## What the task asks
Extract word for word the lines of the listing from its start to the line holding "November 2025", both ends kept; pictures are not part of the copy.

## Records supplied
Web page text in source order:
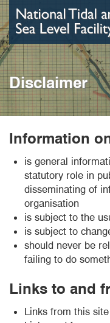
Skip
to
main
content
Disclaimer
Information
is general
statutory role in
disseminating of
organisation
is subject to the
is subject to
should never be
failing to do
Links to and
Links from this
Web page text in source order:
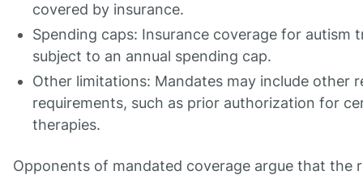
covered by insurance.
Spending caps: Insurance coverage for autism
subject to an annual spending cap.
Other limitations: Mandates may include other
requirements, such as prior authorization for
therapies.
Opponents of mandated coverage argue that the
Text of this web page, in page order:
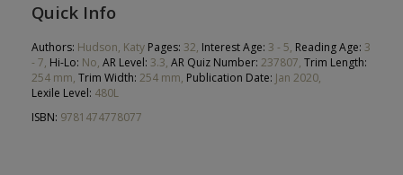
Quick Info
Authors: Hudson, Katy Pages: 32, Interest Age: 3 - 5, Reading Age: 3
- 7, Hi-Lo: No, AR Level: 3.3, AR Quiz Number: 237807, Trim Length:
254 mm, Trim Width: 254 mm, Publication Date: Jan 2020,
Lexile Level: 480L
ISBN: 9781474778077
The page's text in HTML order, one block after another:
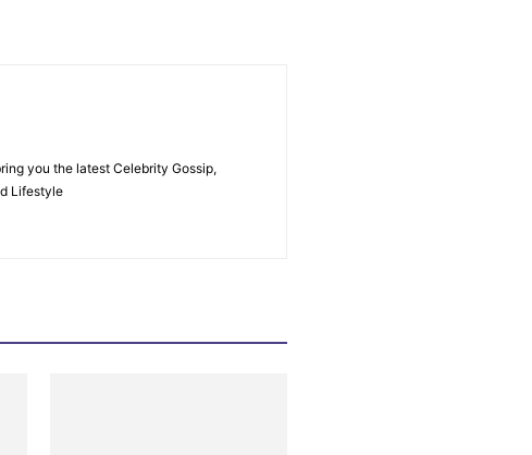
you the latest Celebrity Gossip,
Lifestyle
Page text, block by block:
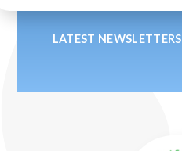
LATEST NEWSLETTERS
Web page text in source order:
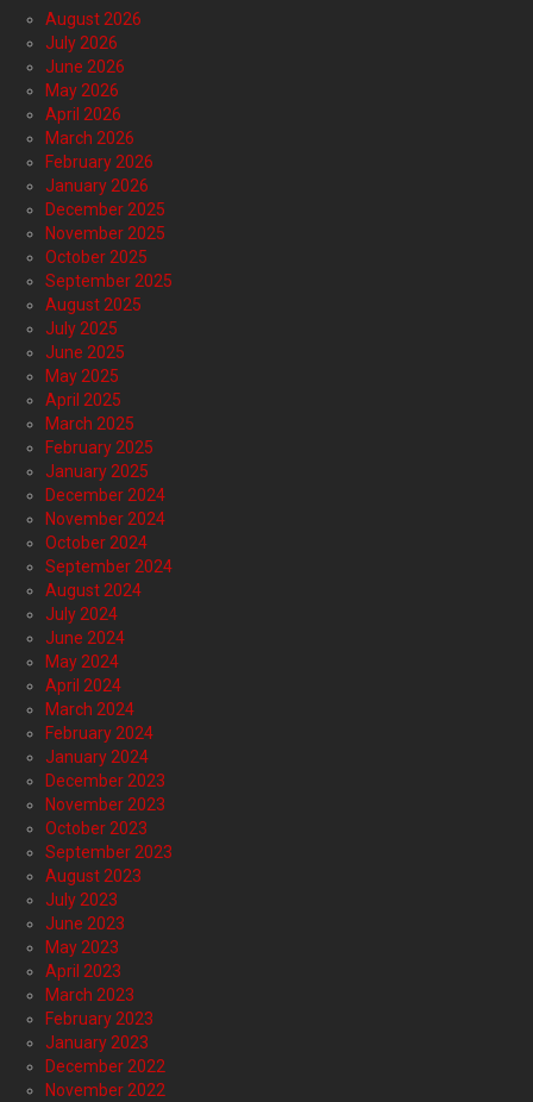
August 2026
July 2026
June 2026
May 2026
April 2026
March 2026
February 2026
January 2026
December 2025
November 2025
October 2025
September 2025
August 2025
July 2025
June 2025
May 2025
April 2025
March 2025
February 2025
January 2025
December 2024
November 2024
October 2024
September 2024
August 2024
July 2024
June 2024
May 2024
April 2024
March 2024
February 2024
January 2024
December 2023
November 2023
October 2023
September 2023
August 2023
July 2023
June 2023
May 2023
April 2023
March 2023
February 2023
January 2023
December 2022
November 2022
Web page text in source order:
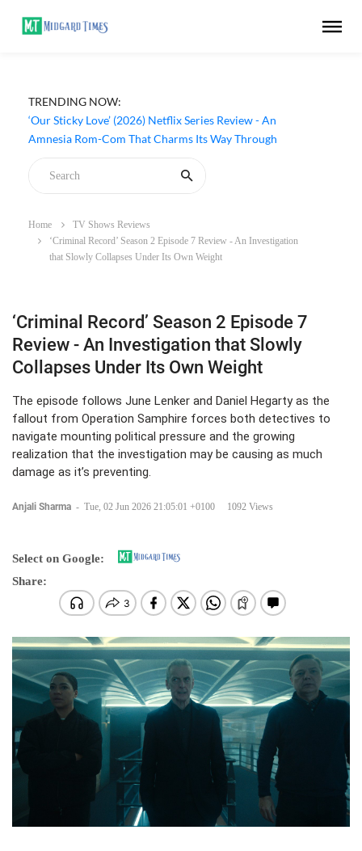
TRENDING NOW:
‘Our Sticky Love’ (2026) Netflix Series Review - An
Amnesia Rom-Com That Charms Its Way Through
Home
TV Shows Reviews
‘Criminal Record’ Season 2 Episode 7 Review - An Investigation
that Slowly Collapses Under Its Own Weight
‘Criminal Record’ Season 2 Episode 7
Review - An Investigation that Slowly
Collapses Under Its Own Weight
The episode follows June Lenker and Daniel Hegarty as the
fallout from Operation Samphire forces both detectives to
navigate mounting political pressure and the growing
realization that the investigation may be causing as much
damage as it’s preventing.
Anjali Sharma - Tue, 02 Jun 2026 21:05:01 +0100 1092 Views
Select on Google:
Share:
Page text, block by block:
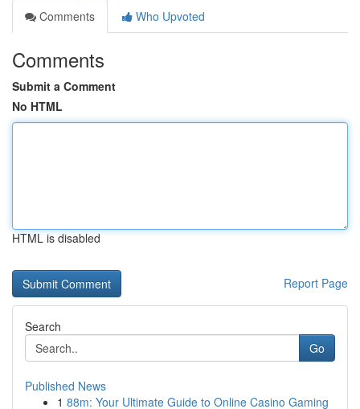
Comments
Who Upvoted
Comments
Submit a Comment
No HTML
HTML is disabled
Report Page
Search
Go
Published News
1 88m: Your Ultimate Guide to Online Casino Gaming
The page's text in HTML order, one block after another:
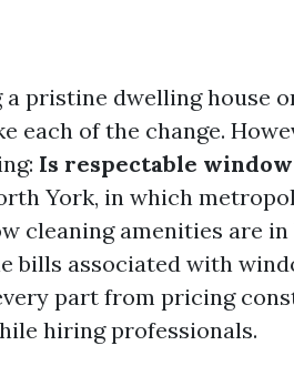
pristine dwelling house
each of the change.
Is respectable
York, in which
cleaning amenities are in
bills associated with
part from pricing
hiring professionals.
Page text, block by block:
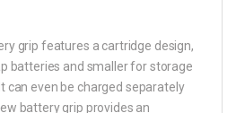
grip features a cartridge design,
batteries and smaller for storage
can even be charged separately
battery grip provides an
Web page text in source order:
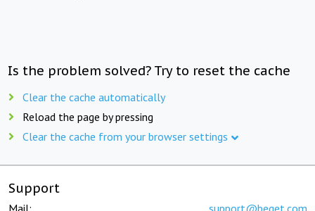
Is the problem solved? Try to reset the cache
Clear the cache automatically
Reload the page by pressing
Clear the cache from your browser settings
Support
Mail: support@beget.com
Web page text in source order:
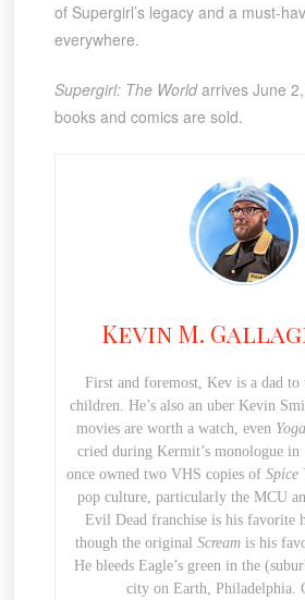
of Supergirl’s legacy and a must-
everywhere.
Supergirl: The Worldarrives June
books and comics are sold.
Kevin M.
First and foremost, Kev is a dad to
children. He’s also an uber Kevin
movies are worth a watch, even
cried during Kermit’s monologue in
once owned two VHS copies of Spice
pop culture, particularly the MCU
Evil Dead franchise is his favorite
though the originalScream is his
He bleeds Eagle’s green in the
city on Earth, Philadelphia.
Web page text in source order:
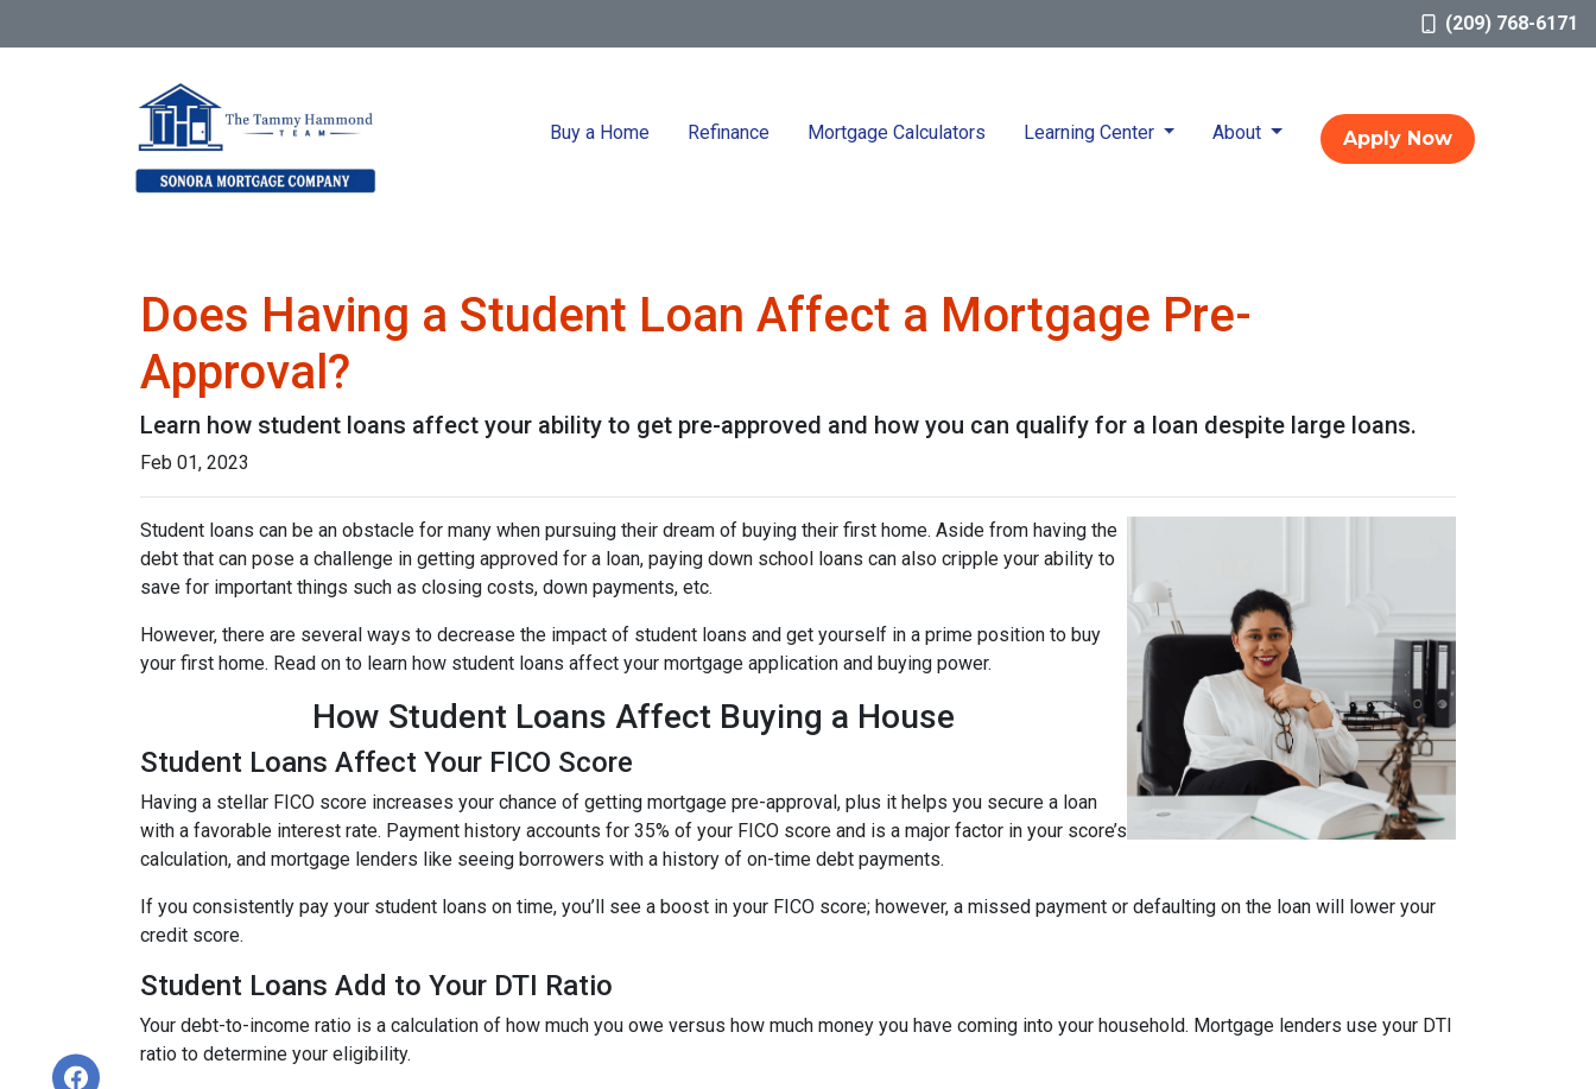
(209) 768-6171
Buy a Home Refinance Mortgage Calculators Learning Center About Apply Now
Does Having a Student Loan Affect a Mortgage Pre-
Approval?
Learn how student loans affect your ability to get pre-approved and how you can qualify for a loan despite large loans.
Feb 01, 2023
Student loans can be an obstacle for many when pursuing their dream of buying their first home. Aside from having the
debt that can pose a challenge in getting approved for a loan, paying down school loans can also cripple your ability to
save for important things such as closing costs, down payments, etc.
However, there are several ways to decrease the impact of student loans and get yourself in a prime position to buy
your first home. Read on to learn how student loans affect your mortgage application and buying power.
How Student Loans Affect Buying a House
Student Loans Affect Your FICO Score
Having a stellar FICO score increases your chance of getting mortgage pre-approval, plus it helps you secure a loan
with a favorable interest rate. Payment history accounts for 35% of your FICO score and is a major factor in your score’s
calculation, and mortgage lenders like seeing borrowers with a history of on-time debt payments.
If you consistently pay your student loans on time, you’ll see a boost in your FICO score; however, a missed payment or defaulting on the loan will lower your
credit score.
Student Loans Add to Your DTI Ratio
Your debt-to-income ratio is a calculation of how much you owe versus how much money you have coming into your household. Mortgage lenders use your DTI
ratio to determine your eligibility.

## Result below
Web page text in source order:
Skip
to
main
content
Disclaimer
Information
is general
statutory role in
disseminating of
organisation
is subject to the
is subject to
should never be
failing to do
Links to and
Links from this
Web page text in source order:
covered by insurance.
Spending caps: Insurance coverage for autism
subject to an annual spending cap.
Other limitations: Mandates may include other
requirements, such as prior authorization for
therapies.
Opponents of mandated coverage argue that the
Text of this web page, in page order:
Quick Info
Authors: Hudson, Katy Pages: 32, Interest Age: 3 - 5, Reading Age: 3
- 7, Hi-Lo: No, AR Level: 3.3, AR Quiz Number: 237807, Trim Length:
254 mm, Trim Width: 254 mm, Publication Date: Jan 2020,
Lexile Level: 480L
ISBN: 9781474778077
The page's text in HTML order, one block after another:
you the latest Celebrity Gossip,
Lifestyle
Page text, block by block:
LATEST NEWSLETTERS
Web page text in source order:
August 2026
July 2026
June 2026
May 2026
April 2026
March 2026
February 2026
January 2026
December 2025
November 2025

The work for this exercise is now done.